------ MATERIAL TO PROCESS ------

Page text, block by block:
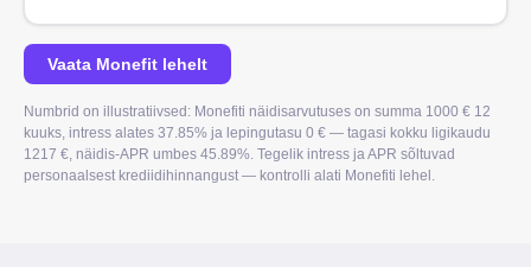
Vaata Monefit lehelt
Numbrid on illustratiivsed: Monefiti näidisarvutuses on summa 1000 € 12
kuuks, intress alates 37.85% ja lepingutasu 0 € — tagasi kokku ligikaudu
1217 €, näidis-APR umbes 45.89%. Tegelik intress ja APR sõltuvad
personaalsest krediidihinnangust — kontrolli alati Monefiti lehel.
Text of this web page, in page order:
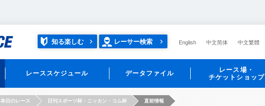
知る楽しむ レーサー検索 English 中文简体 中文繁體
レーススケジュール データファイル
レース場・
チケットショップ
本日のレース 日刊スポーツ杯・ニッカン・コム杯 直前情報
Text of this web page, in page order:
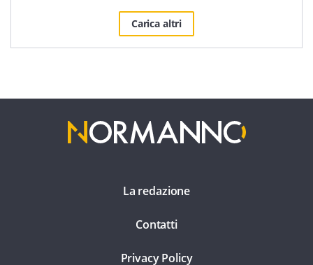
Carica altri
La redazione
Contatti
Privacy Policy
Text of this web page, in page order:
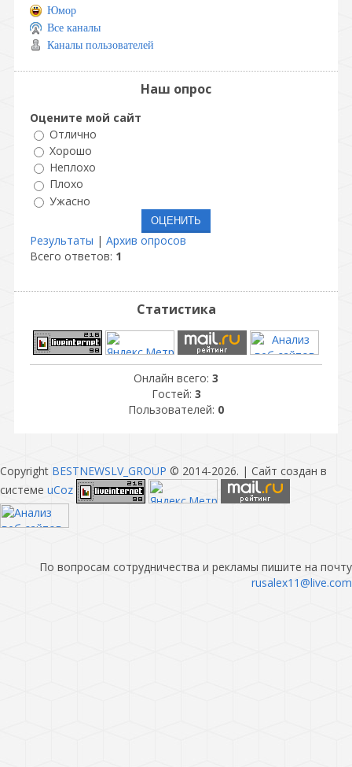
Юмор
Все каналы
Каналы пользователей
Наш опрос
Оцените мой сайт
Отлично
Хорошо
Неплохо
Плохо
Ужасно
Результаты | Архив опросов
Всего ответов: 1
Статистика
Онлайн всего: 3
Гостей: 3
Пользователей: 0
Copyright BESTNEWSLV_GROUP © 2014-2026. | Сайт создан в
системе uCoz
По вопросам сотрудничества и рекламы пишите на почту
rusalex11@live.com
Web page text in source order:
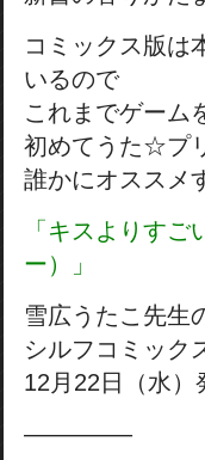
コミックス版は
いるので
これまでゲーム
初めてうた☆プ
誰かにオススメ
「キスよりす
ー）」
雪広うたこ先生
シルフコミック
12月22日（水）
————–
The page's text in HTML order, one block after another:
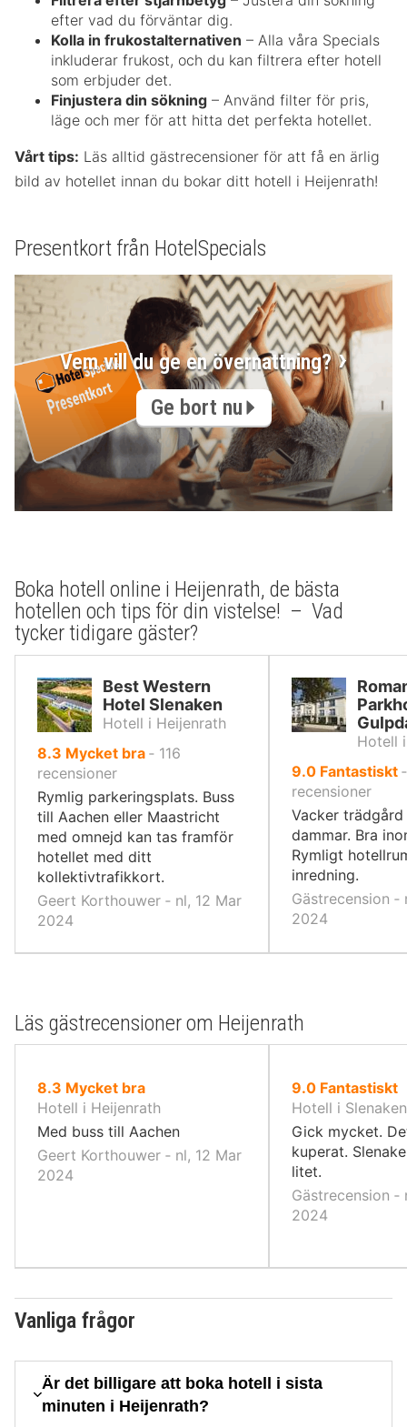
efter vad du förväntar dig.
Kolla in frukostalternativen – Alla våra Specials
inkluderar frukost, och du kan filtrera efter hotell
som erbjuder det.
Finjustera din sökning – Använd filter för pris,
läge och mer för att hitta det perfekta hotellet.
Vårt tips: Läs alltid gästrecensioner för att få en ärlig
bild av hotellet innan du bokar ditt hotell i Heijenrath!
Presentkort från HotelSpecials
Vem vill du ge en övernattning?
Ge bort nu
Boka hotell online i Heijenrath, de bästa
hotellen och tips för din vistelse! – Vad
tycker tidigare gäster?
Best Western
Hotel Slenaken
Hotell i Heijenrath
8.3 av
10,
Mycket bra ‐ 116
recensioner
Rymlig parkeringsplats. Buss
till Aachen eller Maastricht
med omnejd kan tas framför
hotellet med ditt
kollektivtrafikkort.
Geert Korthouwer ‐ nl, 12 Mar
2024
Hotell
9.0av
10,
Fantastiskt
recensioner
Vacker trädgård
dammar. Bra
Rymligt
inredning.
Gästrecension ‐
2024
Läs gästrecensioner om Heijenrath
8.3 av
10,
Mycket bra
Hotell i Heijenrath
Med buss till Aachen
Geert Korthouwer ‐ nl, 12 Mar
2024
9.0av
10,
Fantastiskt
Hotell i Slenaken
Gick mycket.
kuperat.
litet.
Gästrecension ‐
2024
Vanliga frågor
Är det billigare att boka hotell i sista
minuten i Heijenrath?
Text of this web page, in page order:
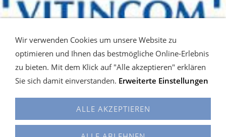
Widerrufsrecht
Versand / Widerrufsrecht
Wir verwenden Cookies um unsere Website zu
optimieren und Ihnen das bestmögliche Online-Erlebnis
zu bieten. Mit dem Klick auf "Alle akzeptieren" erklären
Sie sich damit einverstanden. Erweiterte Einstellungen
ALLE AKZEPTIEREN
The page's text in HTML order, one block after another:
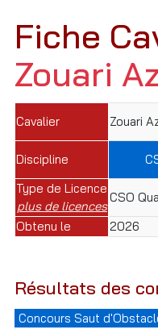
Fiche
Zouari
Cavalier Zouari
Discipline
Type de Licence
plus de licences
CSO
Obtenu le
2026
Résultats des
Concours Saut
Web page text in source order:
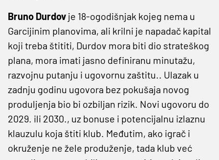
Bruno Durdov je 18-ogodišnjak kojeg nema u
Garcijinim planovima, ali krilni je napadač kapital
koji treba štititi, Durdov mora biti dio strateškog
plana, mora imati jasno definiranu minutažu,
razvojnu putanju i ugovornu zaštitu.. Ulazak u
zadnju godinu ugovora bez pokušaja novog
produljenja bio bi ozbiljan rizik. Novi ugovoru do
2029. ili 2030., uz bonuse i potencijalnu izlaznu
klauzulu koja štiti klub. Međutim, ako igrač i
okruženje ne žele produženje, tada klub već
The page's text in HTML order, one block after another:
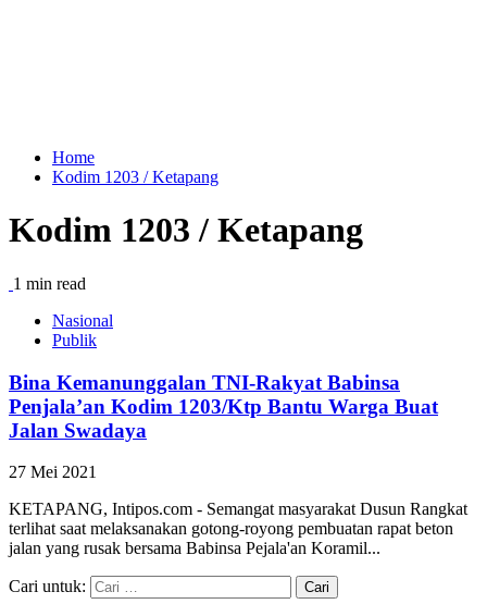
Home
Kodim 1203 / Ketapang
Kodim 1203 / Ketapang
1 min read
Nasional
Publik
Bina Kemanunggalan TNI-Rakyat Babinsa
Penjala’an Kodim 1203/Ktp Bantu Warga Buat
Jalan Swadaya
27 Mei 2021
KETAPANG, Intipos.com - Semangat masyarakat Dusun Rangkat
terlihat saat melaksanakan gotong-royong pembuatan rapat beton
jalan yang rusak bersama Babinsa Pejala'an Koramil...
Cari untuk:
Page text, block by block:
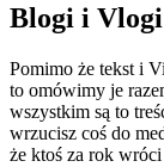
Blogi i Vlogi
Pomimo że tekst i
to omówimy je
wszystkim są to
wrzucisz coś do
że ktoś za rok
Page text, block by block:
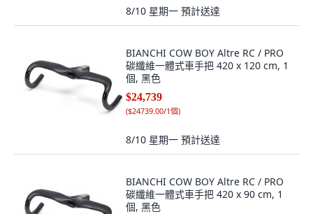
8/10 星期一 預計送達
BIANCHI COW BOY Altre RC / PRO
碳纖維一體式車手把 420 x 120 cm, 1
個, 黑色
$24,739
($24739.00/1個)
8/10 星期一 預計送達
BIANCHI COW BOY Altre RC / PRO
碳纖維一體式車手把 420 x 90 cm, 1
個, 黑色
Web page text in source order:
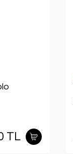
TL
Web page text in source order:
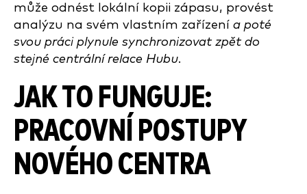
může odnést lokální kopii zápasu, provést
analýzu na svém vlastním zařízení a poté
svou práci plynule synchronizovat zpět do
stejné centrální relace Hubu.
JAK TO FUNGUJE:
PRACOVNÍ POSTUPY
NOVÉHO CENTRA
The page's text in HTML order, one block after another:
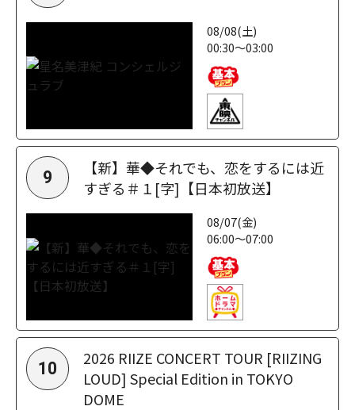
08/08(土)
00:30～03:00
9
【新】華◆それでも、恋をするには近
すぎる＃１[字]【日本初放送】
08/07(金)
06:00～07:00
10
2026 RIIZE CONCERT TOUR [RIIZING
LOUD] Special Edition in TOKYO
DOME
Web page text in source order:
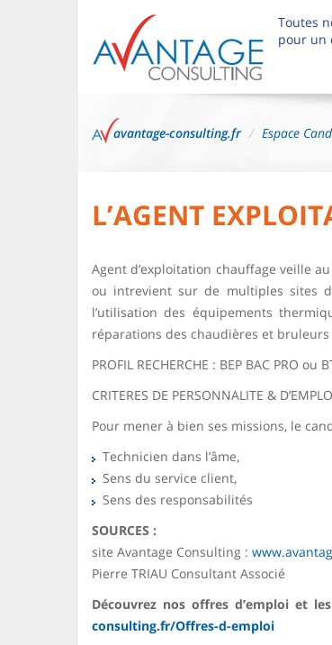
Toutes
pour un
avantage-consulting.fr Espace
L’AGENT
Agent d’exploitation chauffage veille
ou intrevient sur de multiples sites
l’utilisation des équipements
réparations des chaudières et
PROFIL RECHERCHE : BEP BAC PRO ou
CRITERES DE PERSONNALITE &
Pour mener à bien ses missions, le
Technicien dans l’âme,
Sens du service client,
Sens des responsabilités
SOURCES :
site Avantage Consulting :
Pierre TRIAU Consultant Associé
Découvrez nos offres d’emploi et
consulting.fr/Offres-d-emploi
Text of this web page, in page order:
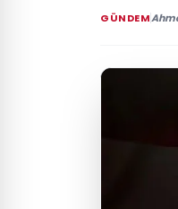
GÜNDEM
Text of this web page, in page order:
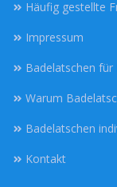
Häufig gestellte
Impressum
Badelatschen für
Warum
Badelatschen
Kontakt
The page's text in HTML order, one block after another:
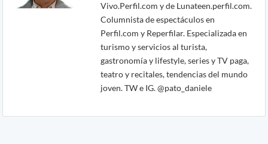
Vivo.Perfil.com y de Lunateen.perfil.com.
Columnista de espectáculos en
Perfil.com y Reperfilar. Especializada en
turismo y servicios al turista,
gastronomía y lifestyle, series y TV paga,
teatro y recitales, tendencias del mundo
joven. TW e IG. @pato_daniele
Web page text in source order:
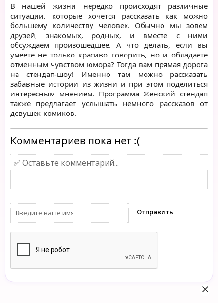
В нашей жизни нередко происходят различные
ситуации, которые хочется рассказать как можно
большему количеству человек. Обычно мы зовем
друзей, знакомых, родных, и вместе с ними
обсуждаем произошедшее. А что делать, если вы
умеете не только красиво говорить, но и обладаете
отменным чувством юмора? Тогда вам прямая дорога
на стендап-шоу! Именно там можно рассказать
забавные истории из жизни и при этом поделиться
интересным мнением. Программа Женский стендап
также предлагает услышать немного рассказов от
девушек-комиков.
Комментариев пока нет :(
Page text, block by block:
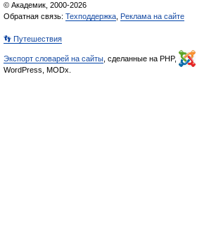
© Академик, 2000-2026
Обратная связь: Техподдержка Реклама на сайте
👣 Путешествия
Экспорт словарей на сайты , сделанные на PHP,
WordPress, MODx.
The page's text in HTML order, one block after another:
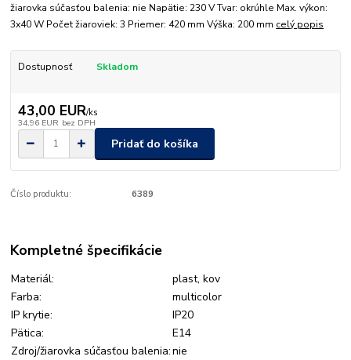
žiarovka súčasťou balenia: nie Napätie: 230 V Tvar: okrúhle Max. výkon:
3x40 W Počet žiaroviek: 3 Priemer: 420 mm Výška: 200 mm celý popis
Dostupnosť Skladom
43,00 EUR/ks
34,96 EUR bez DPH
Pridať do košíka
Číslo produktu: 6389
Kompletné špecifikácie
Materiál:
plast, kov
Farba:
multicolor
IP krytie:
IP20
Pätica:
E14
Zdroj/žiarovka súčasťou balenia:nie

------

* [WORK INSTRUCTIONS]
Scan the data above for the word "intress" and report every line where it is found.

* [THE ANSWER]
kuuks, intress alates 37.85% ja lepingutasu 0 € — tagasi kokku ligikaudu
1217 €, näidis-APR umbes 45.89%. Tegelik intress ja APR sõltuvad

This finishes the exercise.